私がサンフランシスコからブルックリンに引っ越した時、最初のころは3時間の時差を楽しんだ。しかしすぐに、朝は東海岸での電話会議に参加して、そのあとNYで人と会うというスケジュールを組み始めた。朝遅くから夜8時まで働く代わりに、朝7時から夜10時まで働いていた。
これをしばらく続けていると、消耗する。境界を設けて、何をやるべきかを健康的な仕組みの中に身を置くべきだ。
例えば、月曜日は純粋に仕事の日とする―電話や会議はなし。これは高度なレベルの集中が必要なプロジェクトに、邪魔されずにフォーカスするための1つの方法だ。
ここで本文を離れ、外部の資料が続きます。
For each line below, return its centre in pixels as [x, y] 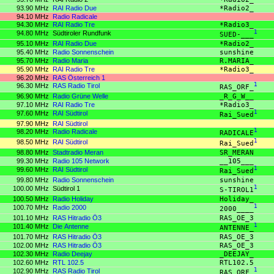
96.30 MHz [33, 85]
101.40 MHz [31, 226]
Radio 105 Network [81, 161]
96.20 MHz [33, 77]
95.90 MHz [33, 69]
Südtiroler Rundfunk [82, 33]
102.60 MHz [31, 262]
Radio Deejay [72, 254]
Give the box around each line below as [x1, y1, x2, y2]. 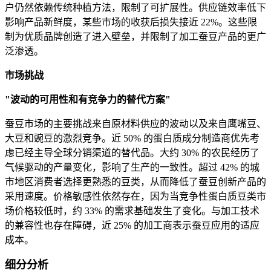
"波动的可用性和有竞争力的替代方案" [5, 94, 171, 105]
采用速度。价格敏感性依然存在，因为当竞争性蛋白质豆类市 [5, 191, 266, 202]
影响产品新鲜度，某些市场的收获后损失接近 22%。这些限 [5, 17, 257, 28]
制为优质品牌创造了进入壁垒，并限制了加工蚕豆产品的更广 [5, 31, 266, 42]
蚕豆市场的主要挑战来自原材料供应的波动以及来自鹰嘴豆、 [5, 119, 266, 129]
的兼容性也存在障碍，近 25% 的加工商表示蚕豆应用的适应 [5, 220, 260, 231]
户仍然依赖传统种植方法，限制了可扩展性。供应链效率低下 [5, 2, 266, 13]
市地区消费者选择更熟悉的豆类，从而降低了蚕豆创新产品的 [5, 177, 266, 188]
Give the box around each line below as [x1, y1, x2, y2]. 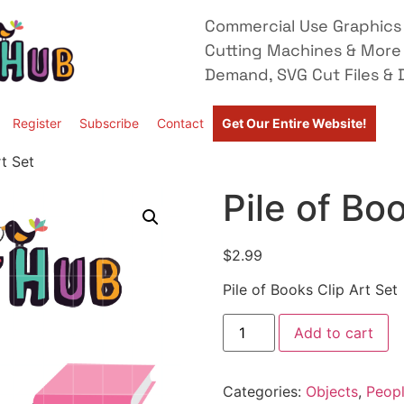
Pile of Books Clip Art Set [222, 280, 398, 299]
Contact [157, 115, 204, 131]
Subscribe [79, 115, 139, 131]
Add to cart [293, 323, 373, 342]
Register [13, 115, 61, 131]
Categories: [222, 381, 306, 400]
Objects [305, 381, 358, 400]
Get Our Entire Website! [222, 115, 367, 131]
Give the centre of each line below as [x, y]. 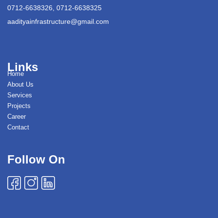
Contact [18, 127]
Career [17, 117]
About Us [20, 85]
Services [20, 95]
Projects [19, 106]
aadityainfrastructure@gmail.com [58, 22]
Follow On [36, 160]
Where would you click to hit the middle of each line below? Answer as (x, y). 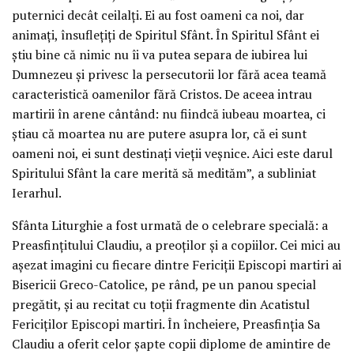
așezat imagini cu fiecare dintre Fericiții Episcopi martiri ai (177, 265)
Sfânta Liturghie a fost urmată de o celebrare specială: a (170, 226)
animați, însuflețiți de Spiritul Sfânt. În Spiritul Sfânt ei (166, 35)
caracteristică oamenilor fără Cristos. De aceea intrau (162, 94)
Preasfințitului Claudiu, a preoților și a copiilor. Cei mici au (176, 245)
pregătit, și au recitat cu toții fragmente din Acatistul (161, 305)
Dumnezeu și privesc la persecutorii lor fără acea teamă (169, 75)
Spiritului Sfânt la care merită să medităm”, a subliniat (164, 173)
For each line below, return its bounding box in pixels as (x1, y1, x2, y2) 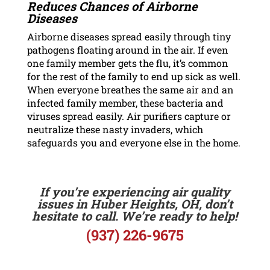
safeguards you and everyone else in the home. (27, 136, 240, 149)
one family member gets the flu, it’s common (27, 56, 228, 69)
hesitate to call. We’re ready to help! (32, 207, 238, 224)
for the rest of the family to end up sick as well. (27, 69, 240, 83)
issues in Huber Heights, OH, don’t (37, 195, 233, 212)
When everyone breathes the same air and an (27, 83, 234, 96)
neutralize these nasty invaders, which (27, 122, 203, 136)
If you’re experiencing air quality (39, 183, 230, 199)
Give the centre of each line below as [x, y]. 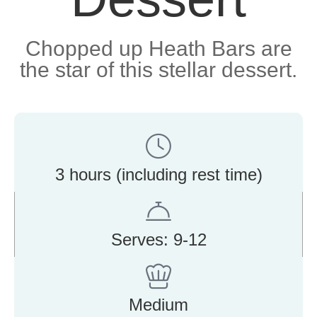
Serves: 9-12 [158, 239]
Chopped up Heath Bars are [158, 48]
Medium [158, 304]
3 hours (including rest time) [158, 174]
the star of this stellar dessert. [158, 69]

時間をあるプロジェクトのためにブロックで区切り、「メールタイム」などと制限を設けることや、仕事の日を分けることは、在宅でより生産的に仕事をするための様々な工夫だ。もし朝起きて、ベッドから転がり出て直ちに電話に出ていたら、生活の質に影響するだろう。
コワーキングスペースは、リモートライフのために何か工夫が必要となった際に考えられる一つのオプションだ。WeWorkは支社に最適だとされているし、またはShredsDesk、Croissant、WorkFromなどのスペースも選択肢にある。どこでも地下鉄の駅周辺をちょっと調べたら、独自運営のコワーキングスペースがいくつかでてくるだろう。
リモートチームのための心構えを作る方法として一番簡単なのが、家の外に出て日中は他の人と会いたい人は、コワーキングスペース代を会社が補填すると申し出ることだ。
リモートで働くということは素晴らしい体験になりうる。初めて見る前に、その現実と複雑さをただ考えてみればいい。